===== Listed entries

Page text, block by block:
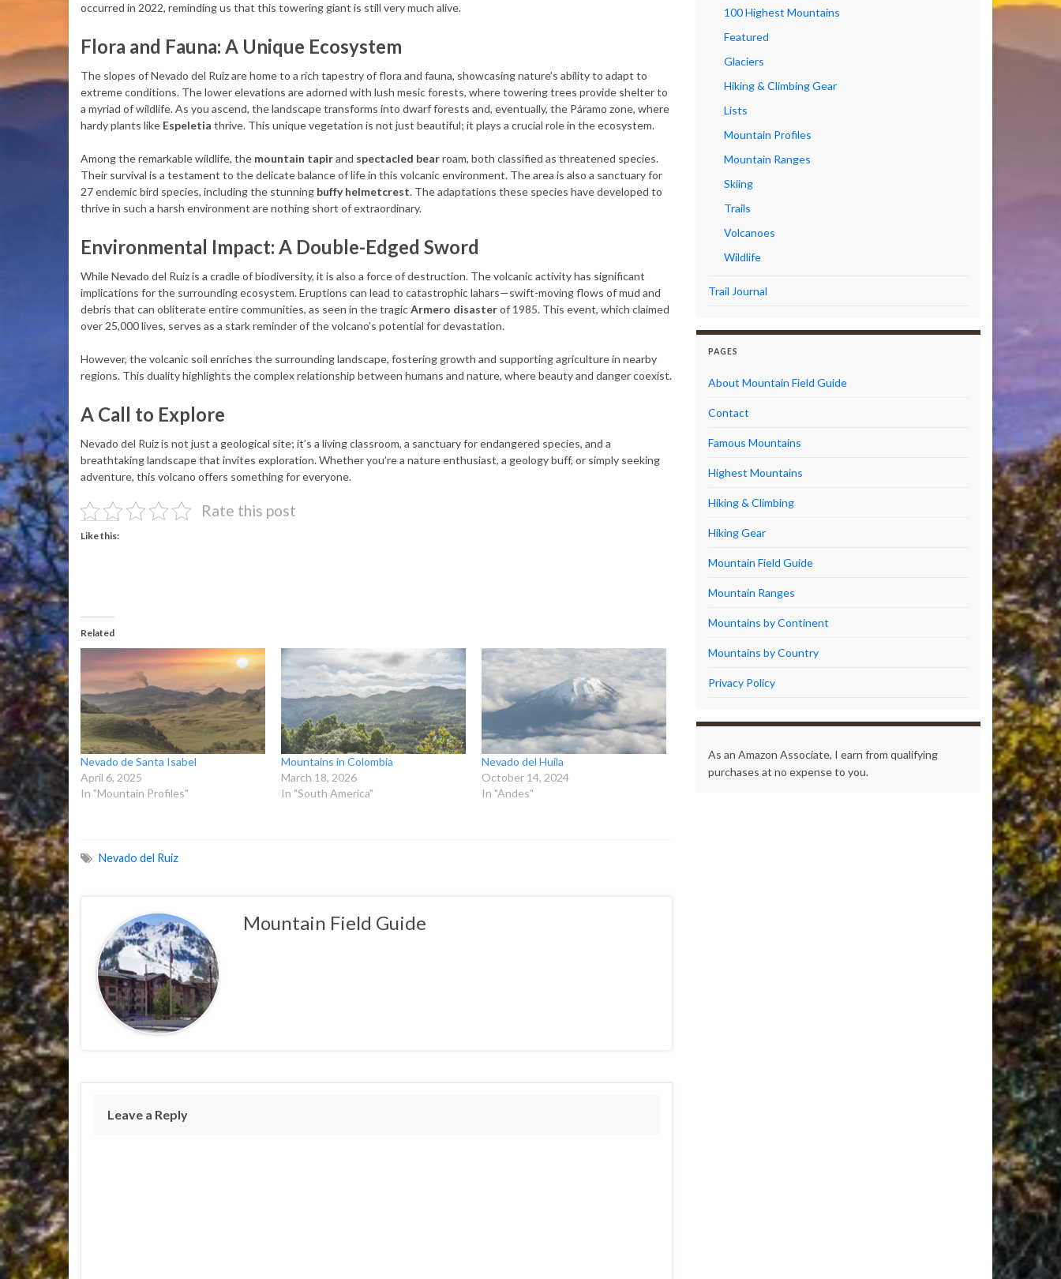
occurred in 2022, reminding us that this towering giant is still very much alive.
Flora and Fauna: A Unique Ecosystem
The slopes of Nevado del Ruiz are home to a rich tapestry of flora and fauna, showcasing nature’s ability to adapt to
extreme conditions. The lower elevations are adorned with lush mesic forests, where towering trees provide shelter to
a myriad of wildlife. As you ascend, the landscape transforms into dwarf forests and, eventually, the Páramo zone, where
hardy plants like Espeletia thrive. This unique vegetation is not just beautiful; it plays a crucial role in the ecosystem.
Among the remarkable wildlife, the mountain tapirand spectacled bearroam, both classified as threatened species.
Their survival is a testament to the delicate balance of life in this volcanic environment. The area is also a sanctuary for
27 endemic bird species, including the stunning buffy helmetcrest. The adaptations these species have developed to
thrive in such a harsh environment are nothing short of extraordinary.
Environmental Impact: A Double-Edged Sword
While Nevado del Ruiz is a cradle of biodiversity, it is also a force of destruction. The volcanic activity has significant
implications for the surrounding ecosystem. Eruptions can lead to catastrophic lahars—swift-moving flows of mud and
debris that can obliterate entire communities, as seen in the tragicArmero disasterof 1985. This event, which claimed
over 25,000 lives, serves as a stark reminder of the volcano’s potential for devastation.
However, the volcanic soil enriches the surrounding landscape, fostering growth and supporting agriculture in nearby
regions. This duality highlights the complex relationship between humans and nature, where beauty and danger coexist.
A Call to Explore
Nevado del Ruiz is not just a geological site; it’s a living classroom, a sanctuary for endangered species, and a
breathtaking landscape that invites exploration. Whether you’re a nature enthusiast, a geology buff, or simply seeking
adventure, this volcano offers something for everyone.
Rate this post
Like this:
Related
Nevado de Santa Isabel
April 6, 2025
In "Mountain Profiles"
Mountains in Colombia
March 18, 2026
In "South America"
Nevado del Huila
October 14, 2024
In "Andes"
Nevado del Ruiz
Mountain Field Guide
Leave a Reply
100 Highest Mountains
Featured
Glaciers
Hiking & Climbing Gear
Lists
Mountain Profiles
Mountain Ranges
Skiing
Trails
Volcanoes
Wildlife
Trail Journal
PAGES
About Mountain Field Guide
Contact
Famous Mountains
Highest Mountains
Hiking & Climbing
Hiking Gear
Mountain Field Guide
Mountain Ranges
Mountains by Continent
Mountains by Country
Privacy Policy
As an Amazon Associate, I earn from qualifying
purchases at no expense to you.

==========

> _Work to complete_
Within the material above, output exactly the lines from the one with "implications for the" through the one with "Nevado del Ruiz is not", end lines included, and nothing besides.

> _Task output_
implications for the surrounding ecosystem. Eruptions can lead to catastrophic lahars—swift-moving flows of mud and
debris that can obliterate entire communities, as seen in the tragicArmero disasterof 1985. This event, which claimed
over 25,000 lives, serves as a stark reminder of the volcano’s potential for devastation.
However, the volcanic soil enriches the surrounding landscape, fostering growth and supporting agriculture in nearby
regions. This duality highlights the complex relationship between humans and nature, where beauty and danger coexist.
A Call to Explore
Nevado del Ruiz is not just a geological site; it’s a living classroom, a sanctuary for endangered species, and a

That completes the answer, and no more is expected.